§ What you are asked to do: Please restate, word for word, the lines below that begin at the one with "rejection of a" and end at the one with "However because the". Leave out all other lines.
Segment Start: Extracted data
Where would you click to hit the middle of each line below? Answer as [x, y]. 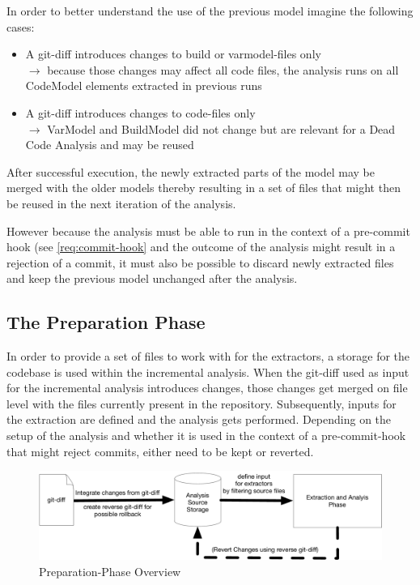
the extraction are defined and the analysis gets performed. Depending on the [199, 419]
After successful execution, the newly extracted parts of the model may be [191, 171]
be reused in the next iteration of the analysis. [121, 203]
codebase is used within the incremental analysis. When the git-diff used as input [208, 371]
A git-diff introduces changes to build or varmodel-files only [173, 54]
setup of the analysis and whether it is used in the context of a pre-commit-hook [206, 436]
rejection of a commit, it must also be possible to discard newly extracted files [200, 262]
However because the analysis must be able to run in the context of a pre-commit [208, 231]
Segment End: Extracted data
Segment Start: Extracted data
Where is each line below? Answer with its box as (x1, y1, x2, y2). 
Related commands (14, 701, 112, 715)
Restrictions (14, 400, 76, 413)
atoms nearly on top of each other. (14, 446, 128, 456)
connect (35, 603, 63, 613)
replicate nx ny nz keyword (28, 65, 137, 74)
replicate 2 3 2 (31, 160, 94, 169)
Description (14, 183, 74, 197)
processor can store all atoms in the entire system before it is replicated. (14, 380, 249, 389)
Segment End: Extracted data
Segment Start: Extracted data
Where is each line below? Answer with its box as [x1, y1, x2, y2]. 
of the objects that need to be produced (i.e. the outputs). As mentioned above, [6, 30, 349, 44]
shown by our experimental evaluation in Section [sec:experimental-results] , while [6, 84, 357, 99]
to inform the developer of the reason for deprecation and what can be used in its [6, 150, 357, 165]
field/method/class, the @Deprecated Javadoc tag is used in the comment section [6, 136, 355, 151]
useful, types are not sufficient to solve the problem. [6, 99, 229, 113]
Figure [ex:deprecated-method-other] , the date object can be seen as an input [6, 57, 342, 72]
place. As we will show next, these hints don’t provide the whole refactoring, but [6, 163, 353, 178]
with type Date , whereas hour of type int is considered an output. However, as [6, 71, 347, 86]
Segment End: Extracted data
§ Exercise solution:
rejection of a commit, it must also be possible to discard newly extracted files [200, 262]
However because the analysis must be able to run in the context of a pre-commit [208, 231]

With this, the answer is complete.